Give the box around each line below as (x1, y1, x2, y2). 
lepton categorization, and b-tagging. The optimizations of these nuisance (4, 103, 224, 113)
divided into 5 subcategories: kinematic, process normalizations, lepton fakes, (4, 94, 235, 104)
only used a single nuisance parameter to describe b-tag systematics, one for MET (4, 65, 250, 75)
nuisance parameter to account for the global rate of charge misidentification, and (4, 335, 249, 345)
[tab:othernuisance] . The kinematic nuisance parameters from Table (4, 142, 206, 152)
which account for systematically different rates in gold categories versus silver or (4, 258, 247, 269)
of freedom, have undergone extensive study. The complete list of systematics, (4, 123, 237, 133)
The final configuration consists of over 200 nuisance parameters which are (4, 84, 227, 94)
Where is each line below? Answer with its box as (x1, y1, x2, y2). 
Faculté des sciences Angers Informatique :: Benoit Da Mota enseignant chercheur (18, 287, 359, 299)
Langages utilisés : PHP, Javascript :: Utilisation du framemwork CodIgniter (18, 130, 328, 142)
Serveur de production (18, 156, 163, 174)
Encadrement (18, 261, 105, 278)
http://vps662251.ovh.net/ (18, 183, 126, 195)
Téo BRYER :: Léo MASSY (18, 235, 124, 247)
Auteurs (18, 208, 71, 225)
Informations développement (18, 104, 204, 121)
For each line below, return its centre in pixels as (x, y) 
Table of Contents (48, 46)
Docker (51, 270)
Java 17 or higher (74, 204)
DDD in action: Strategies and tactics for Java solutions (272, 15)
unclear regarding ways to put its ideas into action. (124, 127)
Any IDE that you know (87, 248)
-- -- --
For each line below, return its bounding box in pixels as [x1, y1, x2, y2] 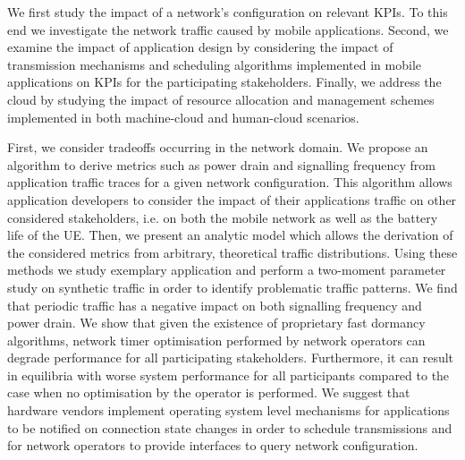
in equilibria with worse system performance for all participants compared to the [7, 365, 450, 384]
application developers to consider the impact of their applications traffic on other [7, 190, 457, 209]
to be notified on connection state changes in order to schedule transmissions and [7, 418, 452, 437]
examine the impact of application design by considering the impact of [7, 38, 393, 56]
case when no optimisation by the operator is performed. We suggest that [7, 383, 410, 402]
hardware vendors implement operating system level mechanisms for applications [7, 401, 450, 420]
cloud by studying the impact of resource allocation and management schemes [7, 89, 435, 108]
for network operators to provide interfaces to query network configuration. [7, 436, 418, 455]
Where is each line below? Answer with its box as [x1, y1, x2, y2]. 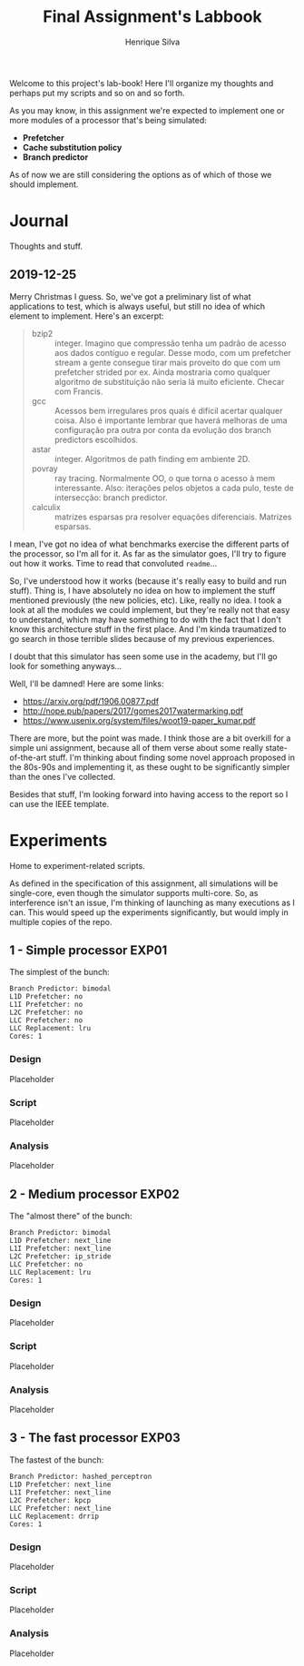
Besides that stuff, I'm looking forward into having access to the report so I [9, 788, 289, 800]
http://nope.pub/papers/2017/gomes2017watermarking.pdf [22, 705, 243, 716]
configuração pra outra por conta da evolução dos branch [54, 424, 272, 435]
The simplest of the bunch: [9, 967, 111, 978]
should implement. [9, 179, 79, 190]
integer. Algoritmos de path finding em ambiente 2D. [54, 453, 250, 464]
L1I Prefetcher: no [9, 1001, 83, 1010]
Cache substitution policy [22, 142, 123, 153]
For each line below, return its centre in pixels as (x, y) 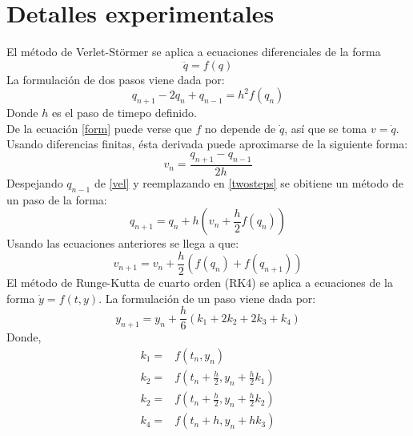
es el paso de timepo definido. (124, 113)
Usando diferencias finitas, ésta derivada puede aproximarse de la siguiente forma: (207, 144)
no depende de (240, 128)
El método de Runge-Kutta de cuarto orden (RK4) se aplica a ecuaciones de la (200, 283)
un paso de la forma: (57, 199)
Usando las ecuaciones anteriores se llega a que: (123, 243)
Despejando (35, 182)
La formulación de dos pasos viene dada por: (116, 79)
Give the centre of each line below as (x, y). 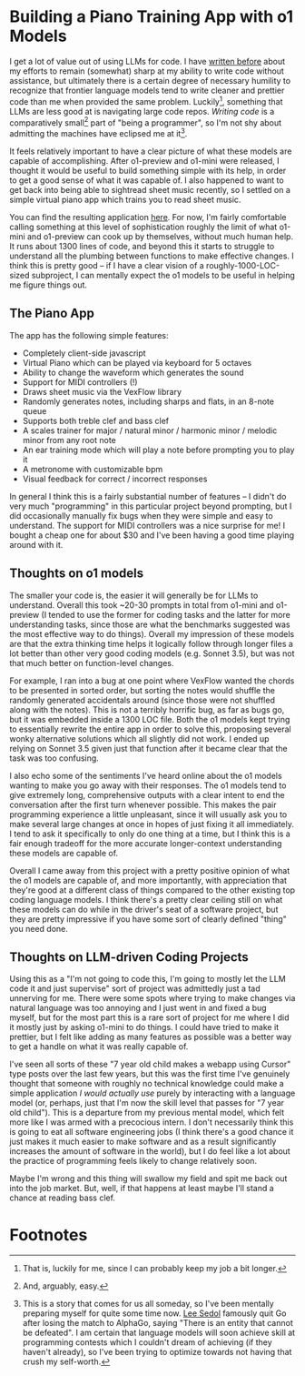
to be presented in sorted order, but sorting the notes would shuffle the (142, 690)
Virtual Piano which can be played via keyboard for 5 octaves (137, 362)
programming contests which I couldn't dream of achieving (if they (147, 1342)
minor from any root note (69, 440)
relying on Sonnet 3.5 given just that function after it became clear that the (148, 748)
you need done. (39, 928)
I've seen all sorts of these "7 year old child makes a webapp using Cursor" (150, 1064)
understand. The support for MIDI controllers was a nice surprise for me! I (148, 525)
-- -- --
The task ->
Check each line of the listing above. Copy the ones with the word "action".

Worked solution ->
DDD in action: Strategies and tactics for Java solutions (272, 15)
unclear regarding ways to put its ideas into action. (124, 127)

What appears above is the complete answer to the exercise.